TRT World _ Fusilatnews -“Bermain memberikan kesempatan untuk mengangkat nama Palestina ke seluruh dunia, dan Piala Dunia adalah platform terbesar untuk ini,” kata gelandang bertahan Palestina Mohammed Rashid.
Mohammed Rashid pernah bekerja sebagai sopir forklift di gudang Chicago.
Ketika kita memasuki masa-masa sulit ini, Rashid, bersama rekan-rekan setimnya di sepak bola Palestina, mempunyai beban yang lebih berat, mengetahui bahwa kesuksesan di lapangan menawarkan sedikit kelonggaran dari pembantaian Israel di Gaza yang terkepung.
Di tengah latar belakang perang genosida Israel di daerah kantong yang diblokade, yang kini memasuki bulan kedelapan, tim Palestina yang penuh inspirasi telah menghasilkan kemajuan pesat untuk mencapai putaran ketiga kualifikasi Piala Dunia Asia untuk pertama kalinya.
“Apa yang tidak membunuh Anda akan membuat Anda lebih kuat,” kata Rashid di Perth pada hari Senin, menjelang pertandingan putaran kedua terakhir timnya melawan Australia.
“Kami di sini karena satu tujuan dan satu tujuan.
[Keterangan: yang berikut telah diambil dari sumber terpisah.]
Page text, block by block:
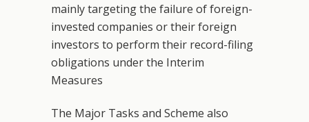
mainly targeting the failure of foreign-
invested companies or their foreign
investors to perform their record-filing
obligations under the Interim
Measures
The Major Tasks and Scheme also
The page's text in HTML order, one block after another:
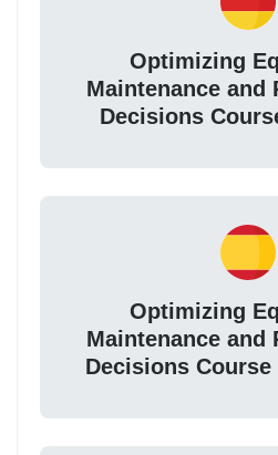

Siapa pun yang ada di tim harus tampil baik. Tidak ada cara lain untuk mencapainya.”
Tim Palestina, peringkat 93 dunia, belum pernah nyaris mencapai Piala Dunia melalui jalur kualifikasi Konfederasi Sepak Bola Asia.
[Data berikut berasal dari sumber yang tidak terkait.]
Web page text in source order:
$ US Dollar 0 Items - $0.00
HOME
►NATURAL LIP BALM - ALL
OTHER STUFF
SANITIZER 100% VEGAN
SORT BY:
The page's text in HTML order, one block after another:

Dengan bertambahnya jumlah tim di Piala Dunia 2026 menjadi 48 tim, dan alokasi otomatis kualifikasi Asia berlipat ganda menjadi delapan, ada peluang lebih besar untuk membuat sejarah.
Meski kalah melawan Australia, kedua tim selamat melewati babak ketiga.
“Tentu saja, ini [Piala Dunia] adalah mimpi besar,” kata Rashid. “Semuanya mungkin. Ada banyak kerja keras yang perlu dilakukan sebelum kita mencapainya.”
Pejabat tim tidak menyarankan pertanyaan bermuatan politis pada konferensi pers. Namun para pemain bersedia untuk terlibat secara terbuka dalam perbincangan mengenai kehancuran di Gaza.
Bermain “memberikan kesempatan untuk mengangkat nama Palestina ke seluruh dunia, dan Piala Dunia adalah platform terbesar untuk ini,” kata Rashid, seorang gelandang bertahan.
“Apa yang terjadi saat ini berdampak pada kita semua. Mau tidak mau Anda akan terpengaruh olehnya.”
Berjuang untuk bergerak
Ini merupakan upaya yang luar biasa mengingat tim belum pernah bermain di kandang sendiri sejak 2019, terpaksa menjadi tuan rumah pertandingan di Kuwait dan Qatar.
Para pemain harus melarikan diri demi keselamatan dan mencari liga di luar negeri. Rashid, yang bermain di klub sepak bola Bali United di Indonesia, mengatakan bagi timnya, hal tersulit dalam berkompetisi di kompetisi internasional adalah tidak bisa bermain di kandang sendiri.
“Terakhir kali kami bermain melawan Arab Saudi di rumah, penontonnya penuh. Orang-orang memanjat pohon untuk menonton pertandingan,” katanya. “Kami memiliki 28 pertandingan tandang, dan itu sulit. Namun kami selalu bermain untuk rakyat kami.”
Beberapa orang melihat keberadaan tim tersebut hanya sebagai pernyataan politik. Presiden Asosiasi Sepak Bola Palestina, Jibril Rajoub, ditolak visa masuknya ke Australia.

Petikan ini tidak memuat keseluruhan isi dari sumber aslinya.